Custom belief updaters can be used as well, as long as they are based on the DESPOTBelief particle belief type (see DESPOT.jl). Please see POMDPs.jl documentation for information on defining and using belief updaters.

Solver customization

Bounds

A DESPOT solver can be customized with user-provided bounds (which can also be problem-specific).

To define bounds, a user should define a custom type (e.g. MyUpperBound) and implement a function with the following signature

DESPOT.bounds{S}(::MyUpperBound, ::POMDP, ::Vector{DESPOTParticle{S}}, ::DESPOTConfig)

that returns a tuple containing the lower bound and upper bound values.

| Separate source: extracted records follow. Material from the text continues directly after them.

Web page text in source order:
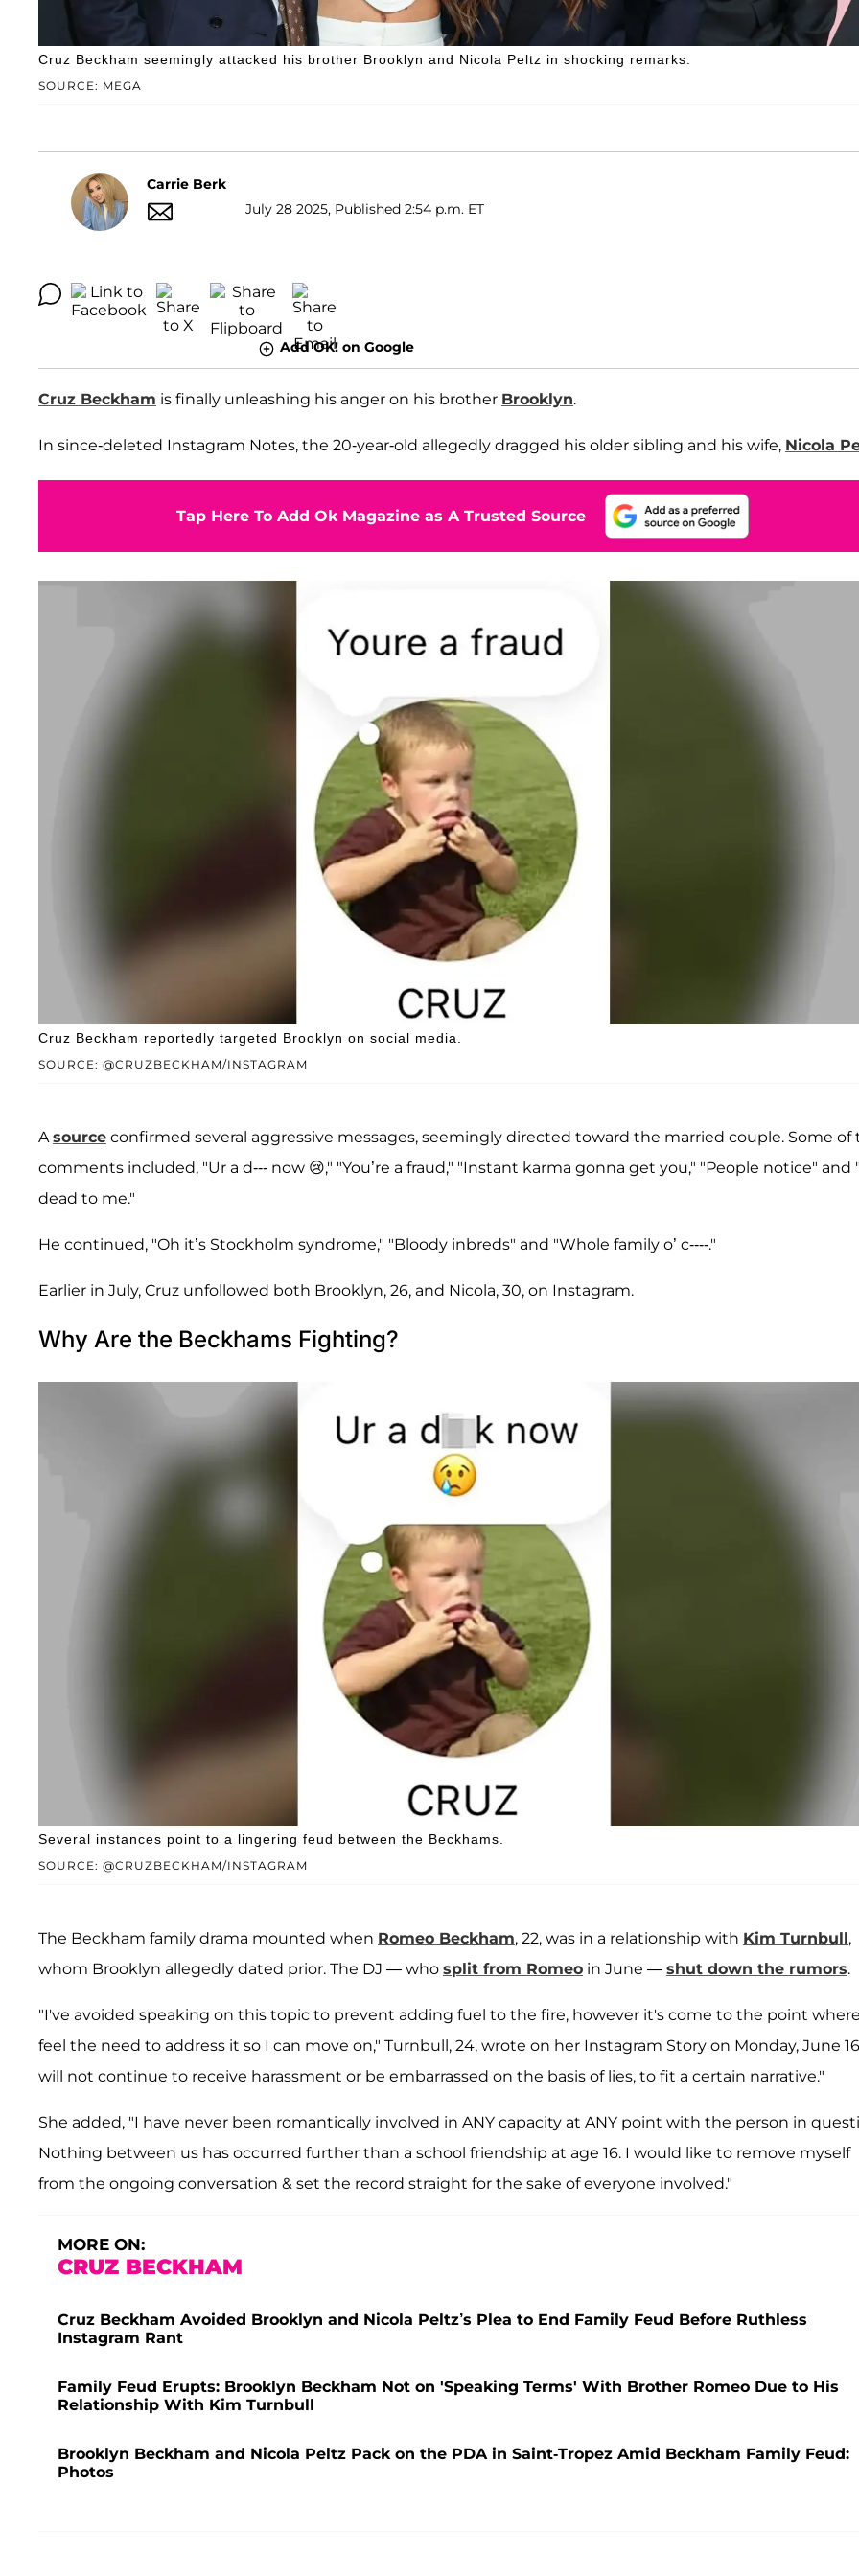
SOURCE: MEGA
Cruz Beckham seemingly attacked his brother Brooklyn and Nicola Peltz in shocking remarks.
Carrie Berk
July 28 2025, Published 2:54 p.m. ET
Add OK! on Google
Cruz Beckham is finally unleashing his anger on his brother Brooklyn.
In since-deleted Instagram Notes, the 20-year-old allegedly dragged his older sibling and his wife, Nicola
Tap Here To Add Ok Magazine as A Trusted Source
SOURCE: @CRUZBECKHAM/INSTAGRAM
Cruz Beckham reportedly targeted Brooklyn on social media.
Asource confirmed several aggressive messages, seemingly directed toward the married couple. Some of
comments included, "Ur a d--- now 😢," "You’re a fraud," "Instant karma gonna get you," "People notice" and
dead to me."
He continued, "Oh it’s Stockholm syndrome," "Bloody inbreds" and "Whole family o’ c----."
Earlier in July, Cruz unfollowed both Brooklyn, 26, and Nicola, 30, on Instagram.
Why Are the Beckhams Fighting?
SOURCE: @CRUZBECKHAM/INSTAGRAM
Several instances point to a lingering feud between the Beckhams.
The Beckham family drama mounted when Romeo Beckham, 22, was in a relationship with Kim Turnbull,
whom Brooklyn allegedly dated prior. The DJ — who split from Romeo in June — shut down the rumors.
"I've avoided speaking on this topic to prevent adding fuel to the fire, however it's come to the point
feel the need to address it so I can move on," Turnbull, 24, wrote on her Instagram Story on Monday, June
will not continue to receive harassment or be embarrassed on the basis of lies, to fit a certain narrative."
She added, "I have never been romantically involved in ANY capacity at ANY point with the person in
Nothing between us has occurred further than a school friendship at age 16. I would like to remove myself
from the ongoing conversation & set the record straight for the sake of everyone involved."
MORE ON:
CRUZ BECKHAM
Cruz Beckham Avoided Brooklyn and Nicola Peltz’s Plea to End Family Feud Before Ruthless
Instagram Rant
Family Feud Erupts: Brooklyn Beckham Not on 'Speaking Terms' With Brother Romeo Due to His
Relationship With Kim Turnbull
Brooklyn Beckham and Nicola Peltz Pack on the PDA in Saint-Tropez Amid Beckham Family Feud:
Photos

Some examples can be found in pomdps_compatibility_tests.jl, upperBoundNonStochastic.jl, and rockSampleParticleLB.jl.

Running DESPOT on test problems

DESPOT.jl should be compatible with test problems in POMDPModels.jl. So far, however, it has been tested only with the included RockSample.

Rock Sample

To run a RockSample problem in REPL, for example, do the following:

include("runRockSample.jl")
main([grid size],[number of rocks])

Running main() without arguments will execute a simple RockSample example with 4 rocks on a grid size of 4.

Example output for RockSample

Upon successful execution, you should see output of the following form:

********** EXECUTION SUMMARY **********
Number of steps = 11
Undiscounted return = 20.00
Discounted return = 12.62
Runtime = 2.45 sec

Tree Visualization

An example of how to visualize the search tree can be found in test_visualization.jl.

Performance

Benchmarking results for DESPOT (on RockSample) can be found in perflog.md. As more problems are tested with DESPOT, their benchmarks will be included as well.

Bugs

Please feel free to file bug reports and I will try to address them as soon as I am able. Feature requests will be considered as well, but only as time allows.